Stored records:
* * *
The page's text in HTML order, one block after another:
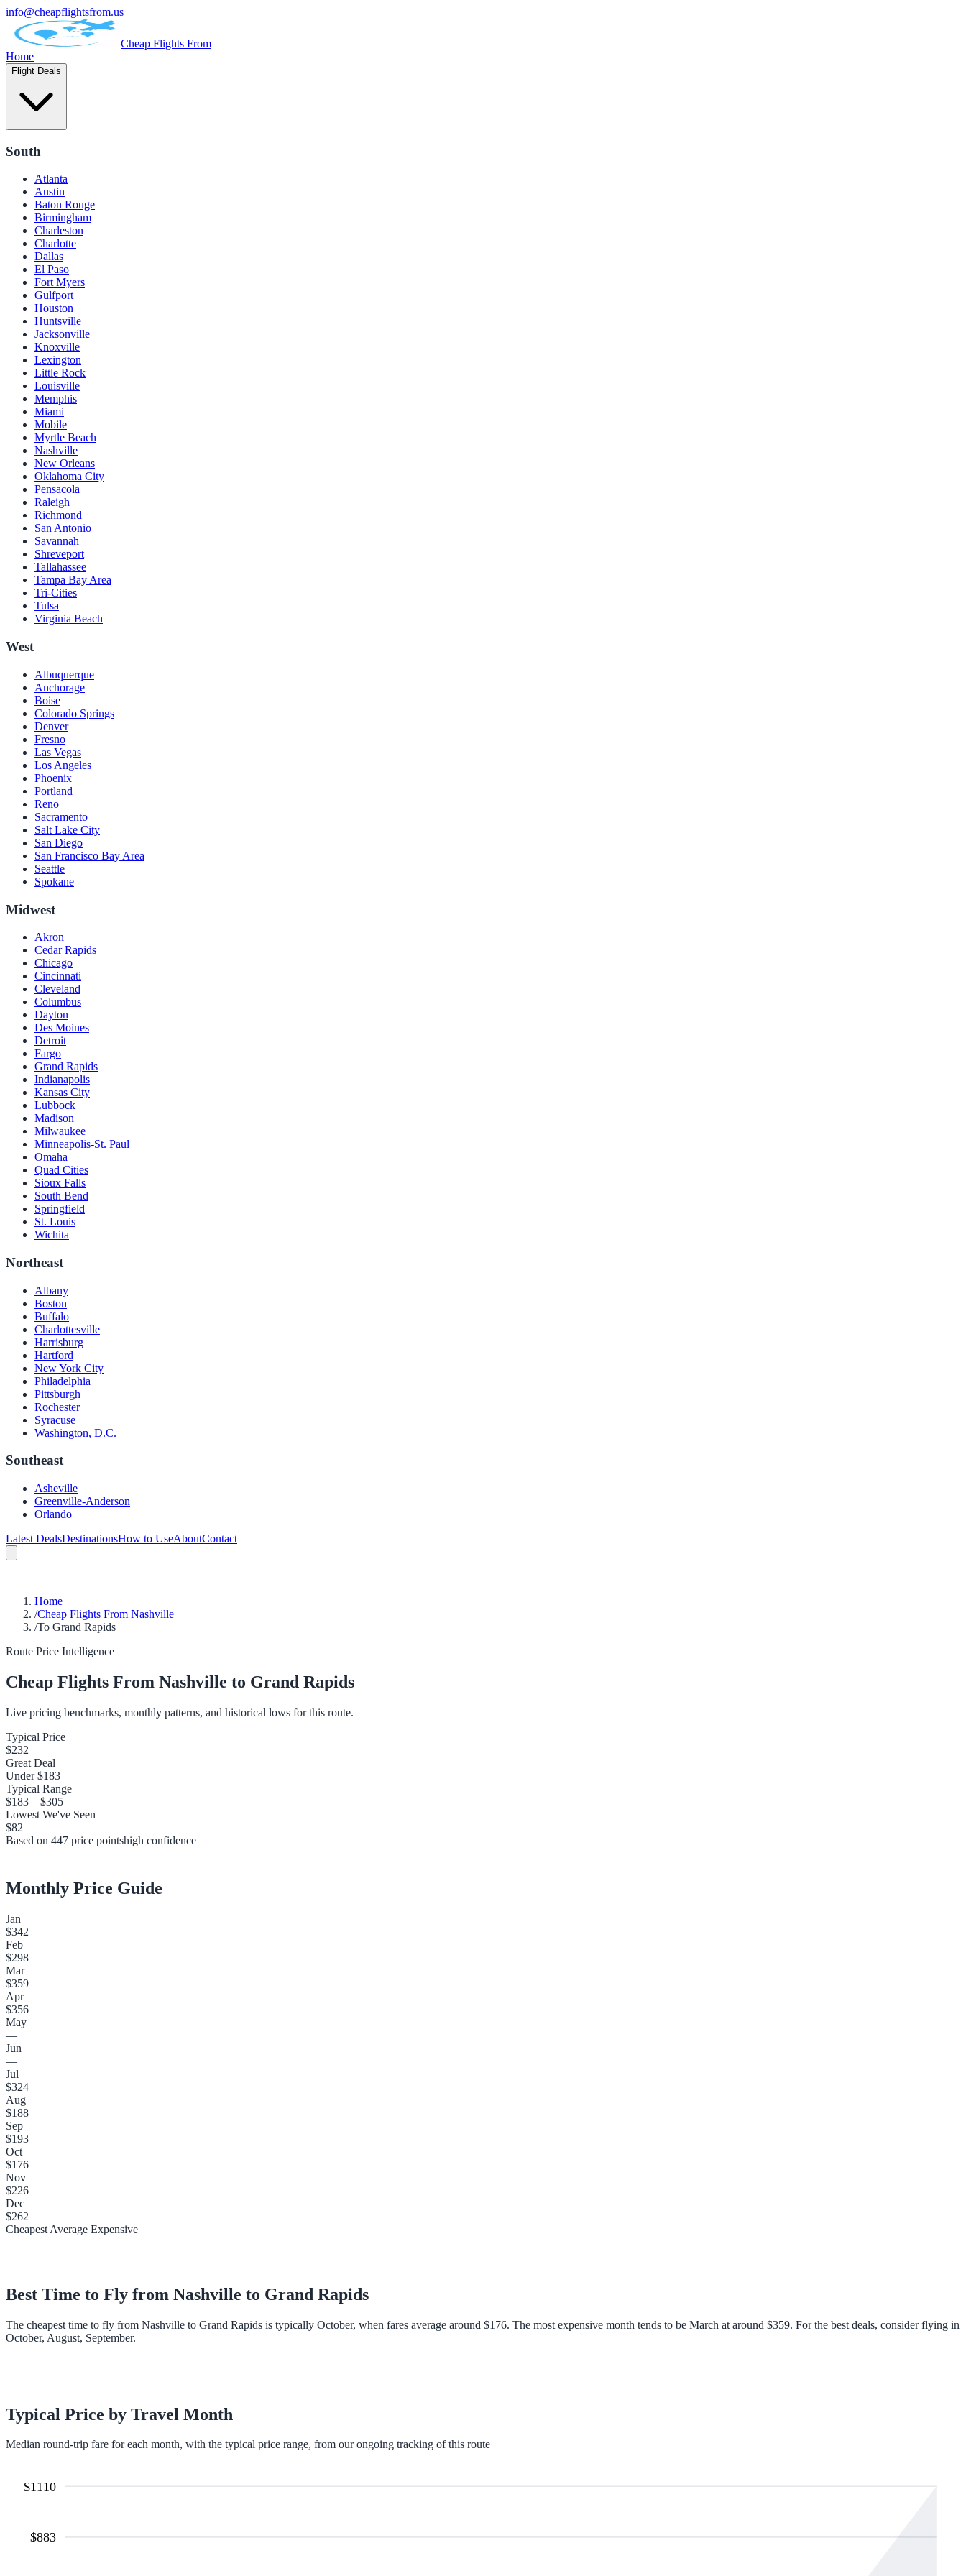
info@cheapflightsfrom.us
Cheap Flights From
Home
Flight Deals
South
Atlanta
Austin
Baton Rouge
Birmingham
Charleston
Charlotte
Dallas
El Paso
Fort Myers
Gulfport
Houston
Huntsville
Jacksonville
Knoxville
Lexington
Little Rock
Louisville
Memphis
Miami
Mobile
Myrtle Beach
Nashville
New Orleans
Oklahoma City
Pensacola
Raleigh
Richmond
San Antonio
Savannah
Shreveport
Tallahassee
Tampa Bay Area
Tri-Cities
Tulsa
Virginia Beach
West
Albuquerque
Anchorage
Boise
Colorado Springs
Denver
Fresno
Las Vegas
Los Angeles
Phoenix
Portland
Reno
Sacramento
Salt Lake City
San Diego
San Francisco Bay Area
Seattle
Spokane
Midwest
Akron
Cedar Rapids
Chicago
Cincinnati
Cleveland
Columbus
Dayton
Des Moines
Detroit
Fargo
Grand Rapids
Indianapolis
Kansas City
Lubbock
Madison
Milwaukee
Minneapolis-St. Paul
Omaha
Quad Cities
Sioux Falls
South Bend
Springfield
St. Louis
Wichita
Northeast
Albany
Boston
Buffalo
Charlottesville
Harrisburg
Hartford
New York City
Philadelphia
Pittsburgh
Rochester
Syracuse
Washington, D.C.
Southeast
Asheville
Greenville-Anderson
Orlando
Latest DealsDestinationsHow to UseAboutContact
Home
/Cheap Flights From Nashville
/To Grand Rapids
Route Price Intelligence
Cheap Flights From Nashville to Grand Rapids
Live pricing benchmarks, monthly patterns, and historical lows for this route.
Typical Price
$232
Great Deal
Under$183
Typical Range
$183 – $305
Lowest We've Seen
$82
Based on 447 price pointshigh confidence
Monthly Price Guide
Jan
$342
Feb
$298
Mar
$359
Apr
$356
May
—
Jun
—
Jul
$324
Aug
$188
Sep
$193
Oct
$176
Nov
$226
Dec
$262
Cheapest Average Expensive
Best Time to Fly from Nashville to Grand Rapids
The cheapest time to fly from Nashville to Grand Rapids is typically October, when fares average around $176. The most expensive month tends to be March at around $359. For the best deals, consider flying in
October, August, September.
Typical Price by Travel Month
Median round-trip fare for each month, with the typical price range, from our ongoing tracking of this route
$883
$1110
* * *
Work instructions: Write the records out again in full, exactly, and skip every picture.

Task solution:
The page's text in HTML order, one block after another:
info@cheapflightsfrom.us
Cheap Flights From
Home
Flight Deals
South
Atlanta
Austin
Baton Rouge
Birmingham
Charleston
Charlotte
Dallas
El Paso
Fort Myers
Gulfport
Houston
Huntsville
Jacksonville
Knoxville
Lexington
Little Rock
Louisville
Memphis
Miami
Mobile
Myrtle Beach
Nashville
New Orleans
Oklahoma City
Pensacola
Raleigh
Richmond
San Antonio
Savannah
Shreveport
Tallahassee
Tampa Bay Area
Tri-Cities
Tulsa
Virginia Beach
West
Albuquerque
Anchorage
Boise
Colorado Springs
Denver
Fresno
Las Vegas
Los Angeles
Phoenix
Portland
Reno
Sacramento
Salt Lake City
San Diego
San Francisco Bay Area
Seattle
Spokane
Midwest
Akron
Cedar Rapids
Chicago
Cincinnati
Cleveland
Columbus
Dayton
Des Moines
Detroit
Fargo
Grand Rapids
Indianapolis
Kansas City
Lubbock
Madison
Milwaukee
Minneapolis-St. Paul
Omaha
Quad Cities
Sioux Falls
South Bend
Springfield
St. Louis
Wichita
Northeast
Albany
Boston
Buffalo
Charlottesville
Harrisburg
Hartford
New York City
Philadelphia
Pittsburgh
Rochester
Syracuse
Washington, D.C.
Southeast
Asheville
Greenville-Anderson
Orlando
Latest DealsDestinationsHow to UseAboutContact
Home
/Cheap Flights From Nashville
/To Grand Rapids
Route Price Intelligence
Cheap Flights From Nashville to Grand Rapids
Live pricing benchmarks, monthly patterns, and historical lows for this route.
Typical Price
$232
Great Deal
Under$183
Typical Range
$183 – $305
Lowest We've Seen
$82
Based on 447 price pointshigh confidence
Monthly Price Guide
Jan
$342
Feb
$298
Mar
$359
Apr
$356
May
—
Jun
—
Jul
$324
Aug
$188
Sep
$193
Oct
$176
Nov
$226
Dec
$262
Cheapest Average Expensive
Best Time to Fly from Nashville to Grand Rapids
The cheapest time to fly from Nashville to Grand Rapids is typically October, when fares average around $176. The most expensive month tends to be March at around $359. For the best deals, consider flying in
October, August, September.
Typical Price by Travel Month
Median round-trip fare for each month, with the typical price range, from our ongoing tracking of this route
$883
$1110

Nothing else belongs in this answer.